A pair of mosaics assembled from dozens of telephoto images shows Mount Sharp in dramatic detail. The component images were taken by the 100-millimeter-focal-length telephoto lens camera mounted on the right side of Curiosity’s remote sensing mast during the 45th martian day of the rover’s mission on Mars — September 20, 2012.
This layered mound, also called Aeolis Mons, in the center of Gale Crater rises more than 3 miles (5 kilometers) above the crater floor location of Curiosity. Lower slopes of Mount Sharp remain a destination for the mission, though the rover will first spend many more weeks around a location called “Yellowknife Bay,” where it has found evidence of a past environment favorable for microbial life.

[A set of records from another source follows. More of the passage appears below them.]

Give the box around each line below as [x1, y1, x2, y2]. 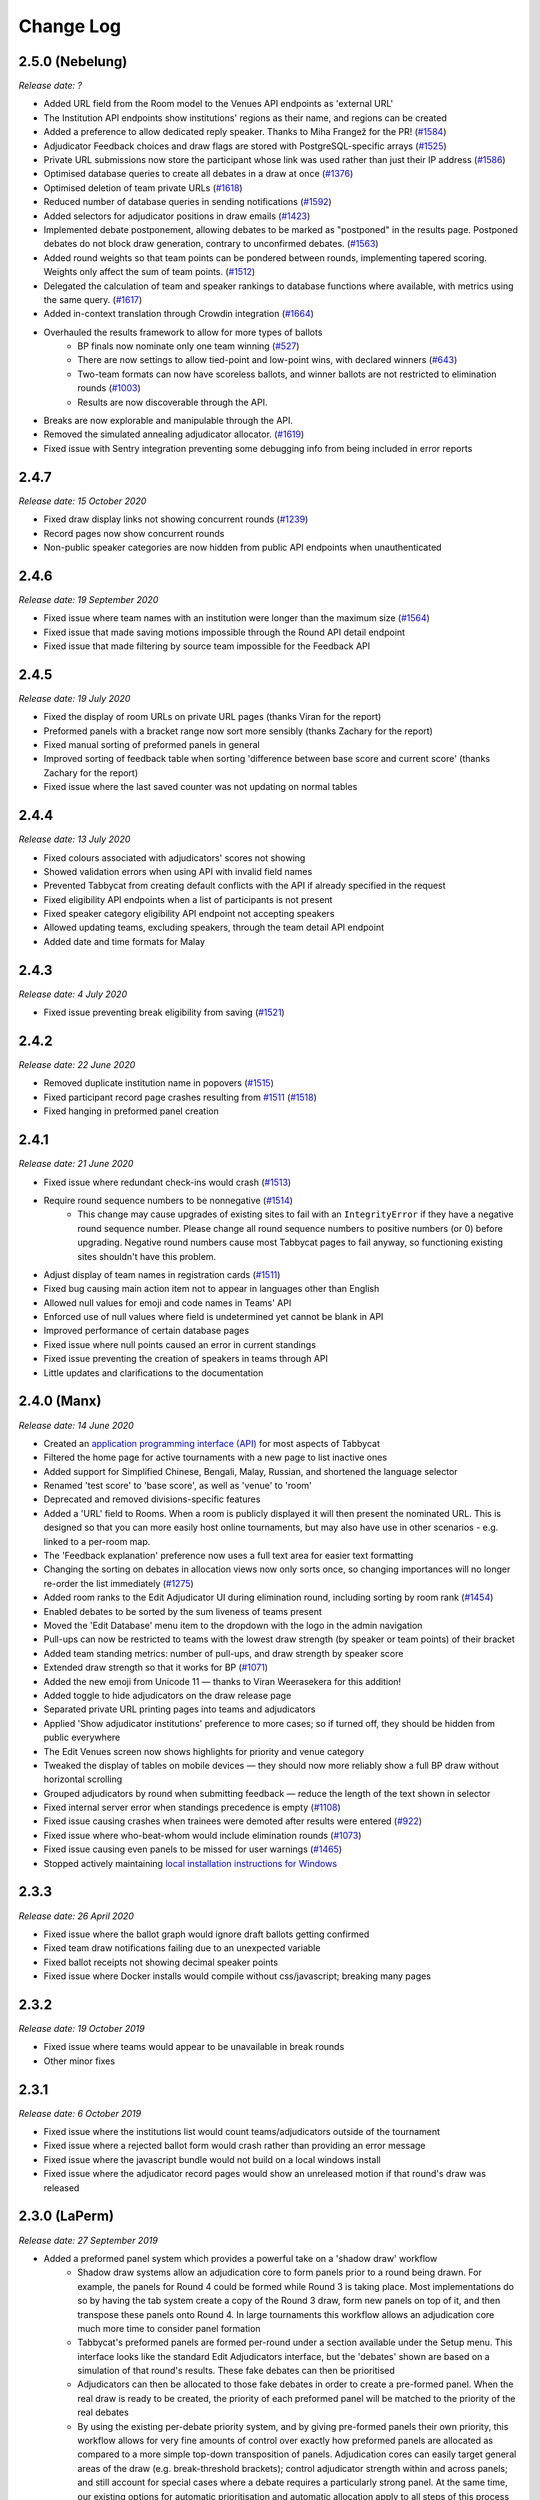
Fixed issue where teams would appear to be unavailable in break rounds [43, 2041, 345, 2053]
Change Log [18, 15, 122, 37]
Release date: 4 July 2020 [18, 988, 128, 1000]
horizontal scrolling [43, 1773, 123, 1785]
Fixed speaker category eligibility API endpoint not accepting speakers [43, 908, 335, 920]
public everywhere [43, 1731, 121, 1744]
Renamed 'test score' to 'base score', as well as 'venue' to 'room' [43, 1480, 312, 1492]
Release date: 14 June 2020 [18, 1419, 134, 1431]
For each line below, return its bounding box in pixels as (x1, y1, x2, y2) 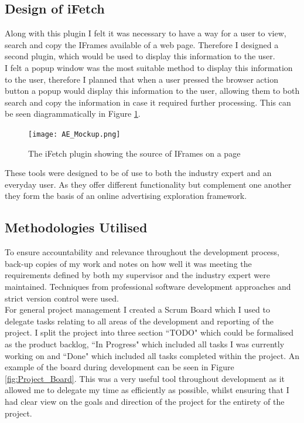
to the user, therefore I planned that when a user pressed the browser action (5, 73, 278, 85)
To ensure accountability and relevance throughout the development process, (5, 246, 279, 258)
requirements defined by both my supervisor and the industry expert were (5, 269, 270, 281)
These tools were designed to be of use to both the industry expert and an (5, 167, 272, 179)
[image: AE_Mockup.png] (28, 130, 121, 138)
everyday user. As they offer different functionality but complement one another (5, 178, 292, 190)
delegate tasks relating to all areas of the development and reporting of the (5, 314, 274, 327)
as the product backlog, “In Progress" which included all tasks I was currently (5, 337, 285, 350)
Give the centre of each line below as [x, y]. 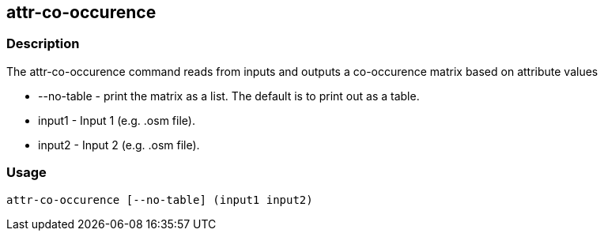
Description [43, 44]
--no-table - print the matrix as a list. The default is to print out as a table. [229, 96]
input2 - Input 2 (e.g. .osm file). [119, 145]
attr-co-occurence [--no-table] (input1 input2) [160, 199]
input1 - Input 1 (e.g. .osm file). [117, 120]
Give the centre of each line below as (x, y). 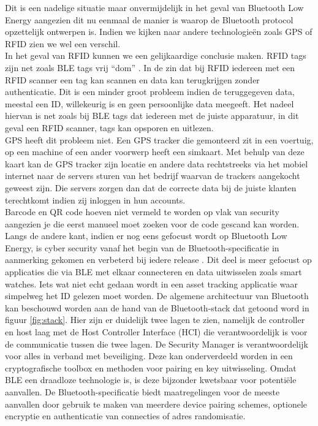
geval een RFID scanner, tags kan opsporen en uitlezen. (109, 127)
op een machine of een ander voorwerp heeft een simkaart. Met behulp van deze (155, 152)
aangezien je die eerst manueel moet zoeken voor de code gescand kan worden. (152, 223)
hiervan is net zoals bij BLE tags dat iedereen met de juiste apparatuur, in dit (152, 116)
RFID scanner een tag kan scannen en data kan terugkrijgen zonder (132, 79)
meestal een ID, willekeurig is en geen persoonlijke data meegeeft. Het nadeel (150, 103)
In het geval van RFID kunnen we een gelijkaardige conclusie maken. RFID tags (156, 55)
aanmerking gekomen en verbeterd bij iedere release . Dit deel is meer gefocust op (158, 260)
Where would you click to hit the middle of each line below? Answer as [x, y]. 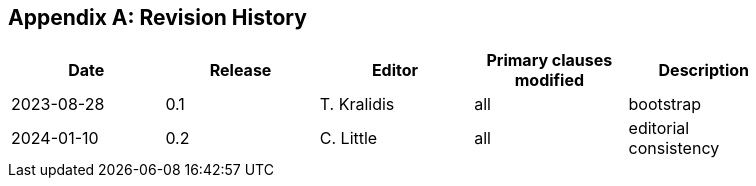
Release [240, 70]
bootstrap [665, 104]
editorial [659, 128]
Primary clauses [549, 60]
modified [549, 80]
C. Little [348, 138]
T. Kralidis [357, 104]
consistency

In the version of the mosaic that has been white-balanced, it shows the terrain as if under Earth-like lighting, which makes the sky look overly blue. White-balanced versions help scientists recognize rock materials based on their terrestrial experience. The martian sky would look like more of a butterscotch color to the human eye.
In both versions, the sky has been filled out by extrapolating color and brightness information from the portions of the sky that were captured in images of the terrain.
NASA’s Mars Science Laboratory project is using Curiosity and the rover’s 10 science instruments to investigate environmental history within Gale Crater, a location where the project has found that conditions were long ago favorable for microbial life.